Trouver un truc à raconter ne m'a pas pris longtemps, de la route, de la bonne came dans les haut-parleurs, une fille quelque part, et des phrases de bourrin prêtes à tout mettre sens dessus dessous. Le tout venant habituel, en somme. La nouveauté, c'est que pour une fois j'ai réussi à l'écrire, le machin. Six pages comme une Gibson rocailleuse et secouée qui frôle le larsen par moments. Et pour faire encore plus compliqué, c'est le meilleur truc que j'ai jamais écrit, alors je l'ai envoyé. Et moi, le miss univers de l'autoflagellation, j'ai réussi à me convaincre que c'était gagné, qu'il en faudrait de sacrées pour venir me tenir la dragée.

J'ai vite compris les raisons pour lesquelles je m'obstine à me la jouer « rebut de la création », car j'étais monté pour un tour de manège de plus de quatre mois à travers des Mach à deux chiffres. Si partir perdant ressemble à s'asseoir sur le quai et regarder passer les trains et ne même pas tenter de monter dedans lorsqu'ils s'arrêtent, partir gagnant équivaut à se cramponner au dernier wagon et se faire traîner désarticulé sur les rails en faisant tac-tac-tac au rythme des os se cognant les traverses. La clôture du concours était fixée au 30 juin à minuit, et le 1er juillet à 7h j'étais déjà en train de guetter le résultat. Sachant qu'il a fallu attendre début novembre, vous devez commencer à imaginer la rudesse du périple.

Et comme si ça ne suffisait pas, dès les premiers jours de juillet, l'organisateur du concours a évoqué « le très haut niveau » des textes reçus et là je savais qu'il parlait de moi. J'étais devenu écrivain rock, comme ça pour voir, et ça allait faire des étincelles. J'avais écrit l'histoire en six jours de frénésie sous le cagnard féroce de fin juin. Se grouiller, c'était déjà rock and roll, c'était un bon début, une façon propice d'allumer la mèche. Je ne disais pas grand-chose, était-ce même un récit ? Non, juste des bouts de route et de zique éparpillés un peu n'importe comment à travers des relents d'Amérique à la fifties. L'histoire d'un gars qui cherche Hendrix et le trouve dans un vieux motel entre deux tas de trucs en poussière.
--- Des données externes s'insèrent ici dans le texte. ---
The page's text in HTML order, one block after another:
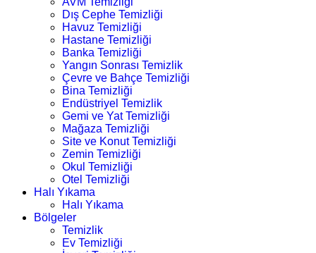
Dış Cephe Temizliği
Havuz Temizliği
Hastane Temizliği
Banka Temizliği
Yangın Sonrası Temizlik
Çevre ve Bahçe Temizliği
Bina Temizliği
Endüstriyel Temizlik
Gemi ve Yat Temizliği
Mağaza Temizliği
Site ve Konut Temizliği
Zemin Temizliği
Okul Temizliği
Otel Temizliği
Halı Yıkama
Halı Yıkama
Bölgeler
Temizlik
Ev Temizliği

Mais je n'ai jamais trop accordé d'importance aux intrigues, aux événements, je préfère causer à ma façon, décousue, sans fil rouge, et qu'Ariane aille se faire foutre au passage. En définitive, ma seule motivation était de taper dans l'œil de la journaliste de Rock and Folk, juste essayer de décrocher un bout de la Lune du journalisme rock, à la hussarde un peu gauche. Et c'est là que j'ai perdu la course, peut-être. Pourquoi être allé transformer une nouvelle rock en CV d'écriture rock, d'autant que le zicos qui casse un peu le jouet ça fait tout de suite cliché rétamé dans le sépia. Ou alors j'ai raté mon coup, possible, mais on s'en cogne en fait, je n'avais jamais rien pondu de tel en douze ans de gratteux de la page. Je partais gagnant parce que j'avais tout simplement déjà gagné.

Que ce soit clair, pendant quatre mois, j'ai dû à moi seul faire exploser les serveurs du site Café Castor, comme si rater la proclamation des résultats me coûterait les dents, le sang, la chair et tout le reste de la marchandise. Au boulot, à la maison, chez les beaux-parents, dans le bureau du boss, un F5 toutes les cinq minutes comme un coup de grosse caisse qui éventre à deux kilomètres à la ronde. Tout en menant une lutte à mort contre mes instincts afin de ne pas spammer la boîte mail des petits castors agités dans leur coin de Bretagne.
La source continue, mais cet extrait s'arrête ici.